On May 31, 2011, at 9:08 PM, Kam Kasravi wrote:

> On May 31, 2011, at 2:55 PM, Brendan Eich <[email protected]> wrote:
> 
>> On May 31, 2011, at 2:30 PM, Waldemar Horwat wrote:
>> 
>>> I would not want to use anything like a PEG to standardize a grammar.  
>>> Here's why:
>>> 
>>> PEG being unambiguous by construction simply means that it resolves all 
>>> ambiguities by picking the earliest rule.  This turns all rules following 
>>> the first one into negative rules:  X matches Z only if it DOESN'T match a 
>>> Y or a Q or a B or ....  You could pick the same strategy to disambiguate 
>>> an LR(1) grammar, and it would be equally bad.


[just noting you are replying to Waldemar's words here, not mine. /be]

> PEGs use of ordered choice provides an opportunity to minimize backtracking, 
> but it still  backtracks given a nonterminal where the first ordered choice 
> is incorrect. A PEG must return one parse tree or an error after potentially 
> exhausting all choices (unlike GLR).

Yes. The problem with PEGs is not ambiguity (multiple parse trees for one 
sentence) but the negative-rule future hostility problem that Waldemar cited. 
That is hard to see at any given instant. It comes up when evolving a language.
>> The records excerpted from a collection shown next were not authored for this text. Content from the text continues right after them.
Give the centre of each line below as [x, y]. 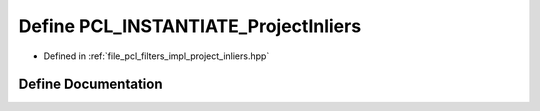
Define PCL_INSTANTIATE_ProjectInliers [190, 26]
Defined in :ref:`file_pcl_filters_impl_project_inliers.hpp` [156, 56]
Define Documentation [90, 84]
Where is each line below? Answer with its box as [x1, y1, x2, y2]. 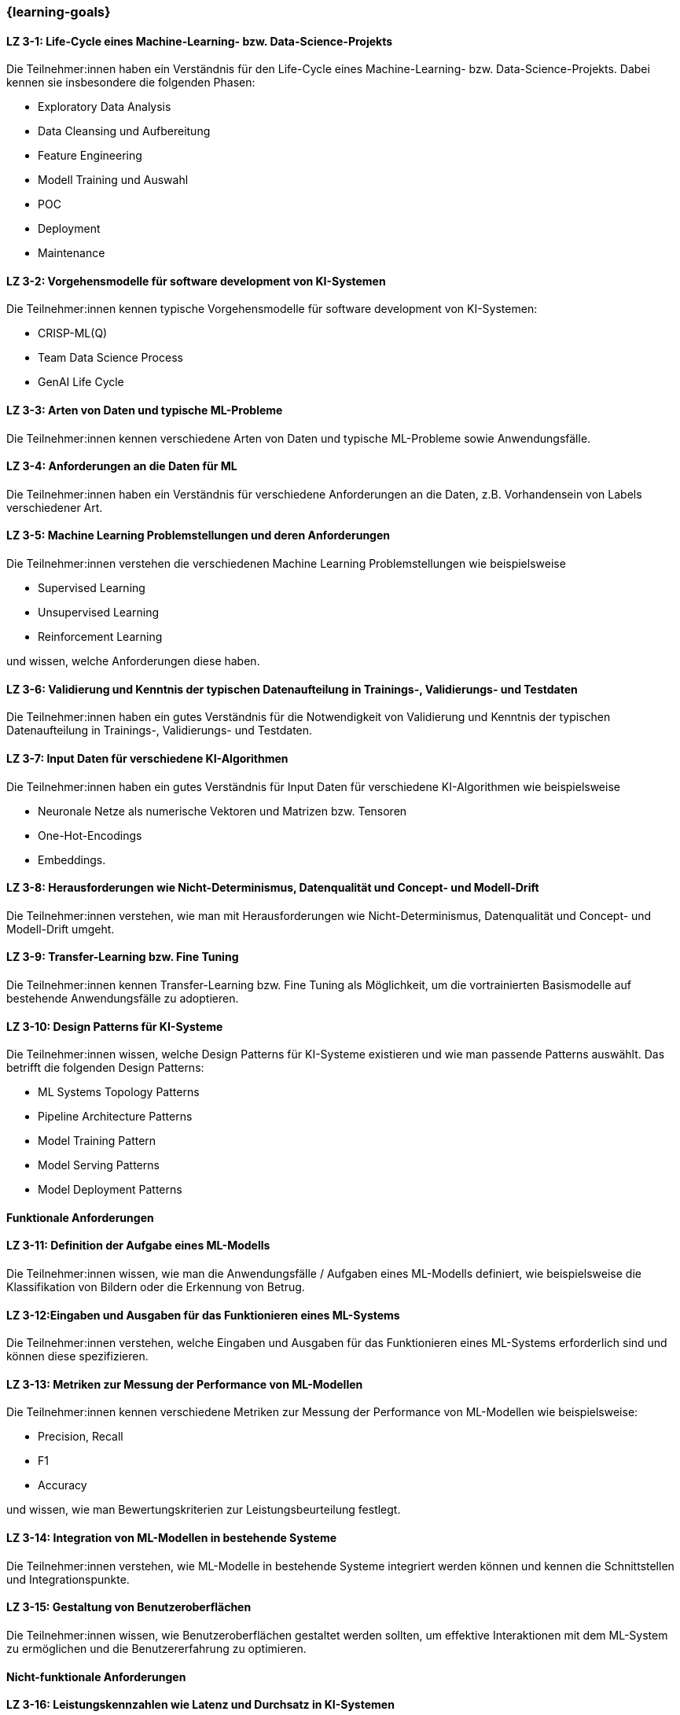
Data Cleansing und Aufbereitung [38, 124, 211, 138]
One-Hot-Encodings [38, 828, 142, 842]
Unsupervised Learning [38, 605, 159, 620]
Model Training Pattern [38, 1134, 156, 1148]
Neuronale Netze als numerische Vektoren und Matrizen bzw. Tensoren [38, 804, 407, 818]
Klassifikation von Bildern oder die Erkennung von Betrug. [6, 1280, 305, 1294]
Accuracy [38, 1478, 87, 1492]
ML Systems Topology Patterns [38, 1085, 200, 1099]
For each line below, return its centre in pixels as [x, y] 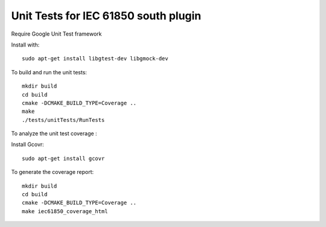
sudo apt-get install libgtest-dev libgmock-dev [95, 59]
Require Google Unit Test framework [56, 34]
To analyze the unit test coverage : [54, 133]
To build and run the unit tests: [49, 72]
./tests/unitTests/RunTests [63, 120]
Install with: [25, 45]
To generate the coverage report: [53, 172]
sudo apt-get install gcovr [63, 158]
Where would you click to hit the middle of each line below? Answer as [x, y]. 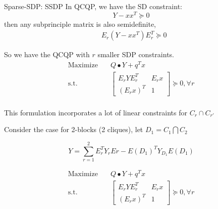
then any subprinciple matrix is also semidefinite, [80, 24]
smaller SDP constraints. [136, 54]
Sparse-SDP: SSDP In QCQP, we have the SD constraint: [93, 6]
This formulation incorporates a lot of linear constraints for [96, 112]
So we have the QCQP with [47, 54]
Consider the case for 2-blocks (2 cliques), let [74, 129]
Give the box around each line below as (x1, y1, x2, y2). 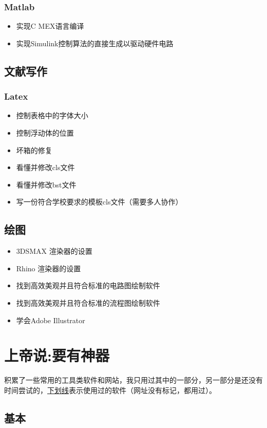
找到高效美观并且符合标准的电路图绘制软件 (16, 280, 160, 291)
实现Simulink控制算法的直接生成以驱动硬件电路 (16, 38, 174, 48)
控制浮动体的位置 (16, 127, 74, 138)
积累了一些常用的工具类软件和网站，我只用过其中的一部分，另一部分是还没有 (4, 375, 263, 385)
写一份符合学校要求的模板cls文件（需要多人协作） (16, 196, 183, 207)
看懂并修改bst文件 (16, 179, 77, 190)
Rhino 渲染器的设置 (16, 263, 81, 273)
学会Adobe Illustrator (16, 314, 85, 325)
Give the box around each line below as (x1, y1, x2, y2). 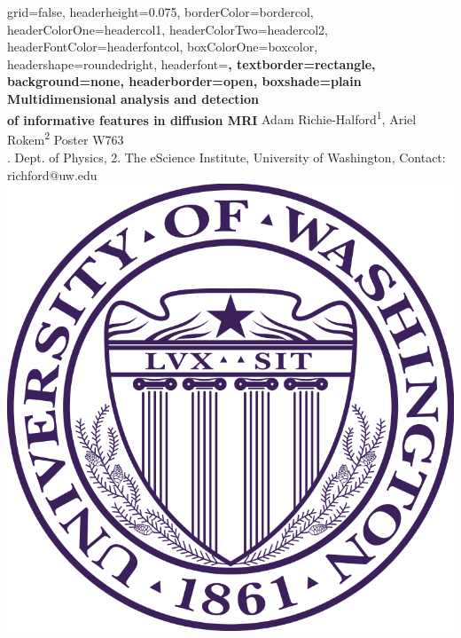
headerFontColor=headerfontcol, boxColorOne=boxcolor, (7, 37, 318, 56)
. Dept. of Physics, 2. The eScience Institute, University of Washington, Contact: (7, 148, 446, 167)
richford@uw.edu (7, 165, 98, 184)
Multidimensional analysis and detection (7, 89, 260, 107)
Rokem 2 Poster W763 (7, 128, 124, 149)
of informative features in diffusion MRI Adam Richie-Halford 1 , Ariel (7, 107, 417, 129)
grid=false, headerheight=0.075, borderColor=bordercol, (7, 3, 314, 20)
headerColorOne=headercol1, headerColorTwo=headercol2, (7, 20, 328, 38)
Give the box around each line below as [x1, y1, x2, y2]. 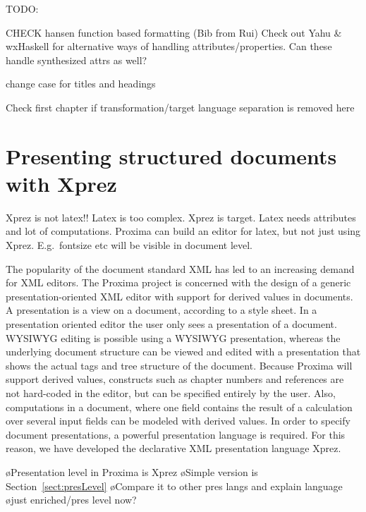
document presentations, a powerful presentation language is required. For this [6, 427, 346, 441]
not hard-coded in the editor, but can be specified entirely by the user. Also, [6, 386, 336, 400]
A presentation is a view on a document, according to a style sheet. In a [6, 303, 317, 317]
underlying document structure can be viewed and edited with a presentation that [6, 344, 361, 359]
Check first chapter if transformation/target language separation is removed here [6, 99, 355, 114]
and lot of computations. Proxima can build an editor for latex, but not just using [6, 224, 361, 238]
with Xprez [6, 169, 117, 197]
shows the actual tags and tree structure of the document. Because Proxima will [6, 358, 353, 372]
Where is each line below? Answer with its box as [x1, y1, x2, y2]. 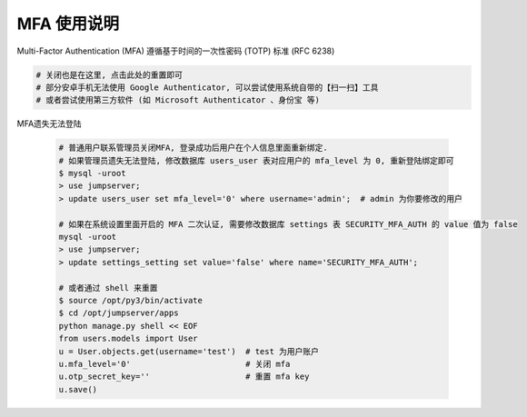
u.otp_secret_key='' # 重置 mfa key [58, 372, 310, 382]
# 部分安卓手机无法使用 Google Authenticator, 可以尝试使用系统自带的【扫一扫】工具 [35, 82, 379, 93]
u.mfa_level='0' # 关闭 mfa [58, 359, 291, 369]
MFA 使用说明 [16, 14, 120, 34]
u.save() [58, 384, 98, 394]
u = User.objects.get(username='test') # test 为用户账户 [58, 346, 320, 356]
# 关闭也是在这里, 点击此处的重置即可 [35, 69, 184, 80]
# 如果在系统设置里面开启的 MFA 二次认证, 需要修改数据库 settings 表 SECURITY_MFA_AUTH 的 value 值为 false [58, 219, 518, 229]
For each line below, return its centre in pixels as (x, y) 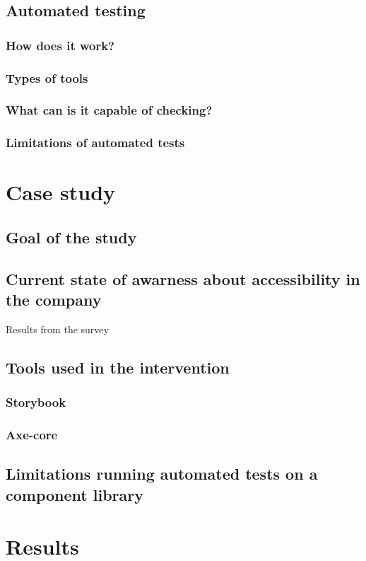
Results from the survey (57, 329)
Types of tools (47, 77)
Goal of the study (71, 237)
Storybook (36, 402)
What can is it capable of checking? (109, 110)
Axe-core (32, 435)
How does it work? (60, 45)
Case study (61, 192)
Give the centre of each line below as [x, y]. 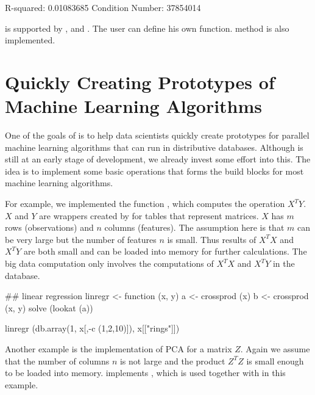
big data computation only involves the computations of [109, 263]
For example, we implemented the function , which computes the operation [145, 204]
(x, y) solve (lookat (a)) [49, 307]
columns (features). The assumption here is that [194, 227]
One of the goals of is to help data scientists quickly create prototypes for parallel [157, 135]
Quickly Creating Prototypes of [140, 82]
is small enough [275, 361]
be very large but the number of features [81, 239]
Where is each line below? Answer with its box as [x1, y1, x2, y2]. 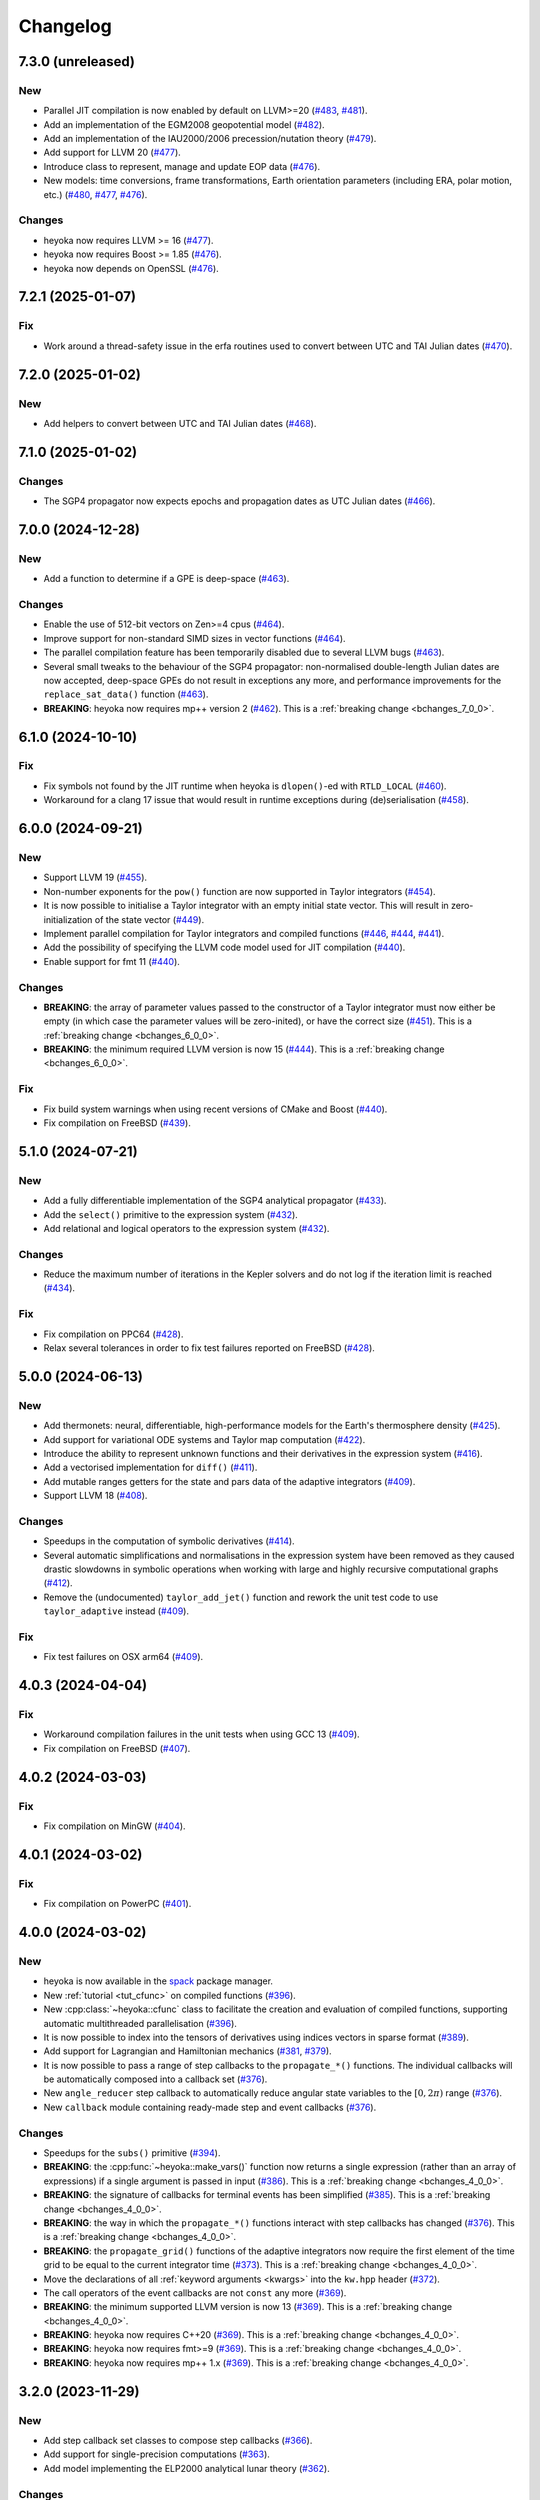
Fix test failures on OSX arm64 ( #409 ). [43, 1651, 204, 1663]
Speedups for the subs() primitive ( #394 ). [43, 2146, 221, 2159]
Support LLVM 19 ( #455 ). [43, 871, 148, 884]
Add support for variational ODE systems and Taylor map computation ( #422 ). [43, 1433, 366, 1445]
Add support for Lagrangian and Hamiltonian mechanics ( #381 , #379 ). [43, 2045, 332, 2057]
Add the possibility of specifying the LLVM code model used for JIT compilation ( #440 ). [43, 941, 406, 954]
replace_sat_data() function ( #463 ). [43, 688, 209, 700]
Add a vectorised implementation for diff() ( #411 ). [43, 1461, 258, 1474]
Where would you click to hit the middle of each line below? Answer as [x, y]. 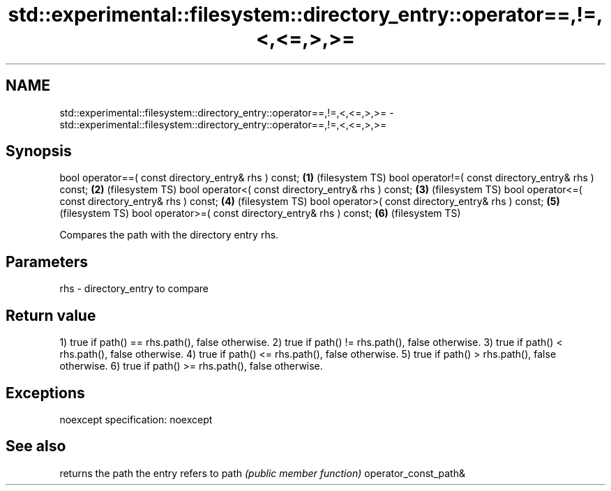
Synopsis [39, 151]
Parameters [47, 262]
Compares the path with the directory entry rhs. [169, 235]
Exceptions [45, 393]
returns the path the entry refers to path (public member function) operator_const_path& [262, 473]
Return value [51, 315]
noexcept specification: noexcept [136, 419]
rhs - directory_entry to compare [134, 289]
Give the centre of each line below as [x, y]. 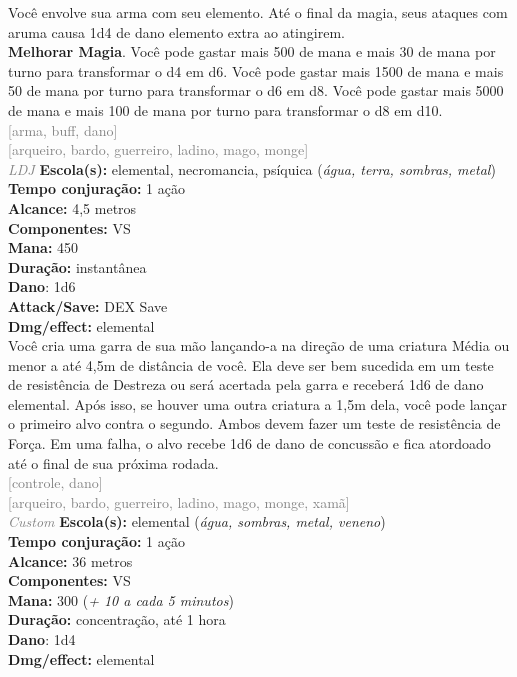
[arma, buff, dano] [63, 129]
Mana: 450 [43, 247]
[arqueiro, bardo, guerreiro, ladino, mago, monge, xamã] [179, 501]
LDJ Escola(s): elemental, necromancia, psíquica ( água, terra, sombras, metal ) [252, 168]
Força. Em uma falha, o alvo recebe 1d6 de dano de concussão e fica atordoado [249, 443]
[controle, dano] [55, 482]
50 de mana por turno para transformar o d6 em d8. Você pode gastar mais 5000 [256, 90]
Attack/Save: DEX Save [88, 305]
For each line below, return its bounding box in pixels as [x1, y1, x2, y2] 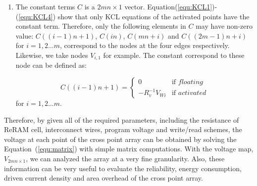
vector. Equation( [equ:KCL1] [124, 1, 212, 11]
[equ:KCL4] [18, 11, 53, 21]
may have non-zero [196, 21, 253, 31]
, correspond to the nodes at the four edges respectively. [59, 40, 230, 50]
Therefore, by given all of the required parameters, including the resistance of [4, 114, 239, 125]
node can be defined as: [15, 60, 87, 70]
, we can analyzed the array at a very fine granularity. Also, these [26, 153, 225, 163]
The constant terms [15, 1, 75, 11]

> I believe there are differing motivations to pick a parser depending on your 
> goals, if you're experimenting with the grammar or want a parser to transform 
> an extended grammar then PEGs make alot of sense because they closely matche 
> the BNF grammar and it's easy to introduce new grammar rules. It's likely 
> PEGs could provide diagnostics related to LR(1) ambiguity, at least with 
> pegjs it looks like this could be built into the algorithm. I understand the 
> motivation to avoid any parser which tolerates ambiguous LR(1) grammars, but 
> PEGs can be great tools given the LR(1) requirement is enforced.

This matches Tom's testimony.

At this point I'm working under assumption ES.next sticks with the LR(1) 
grammar. First target: destructuring, using an extended Reference type. There 
are alternatives (thanks to dherman for discussion today about this) but I 
think this is the minimal patch to ES5.

Arrow function syntax can be handled similarly, provided Expression covers 
ArrowFormalParameters. But that is a strawman, so it'll go after destructuring.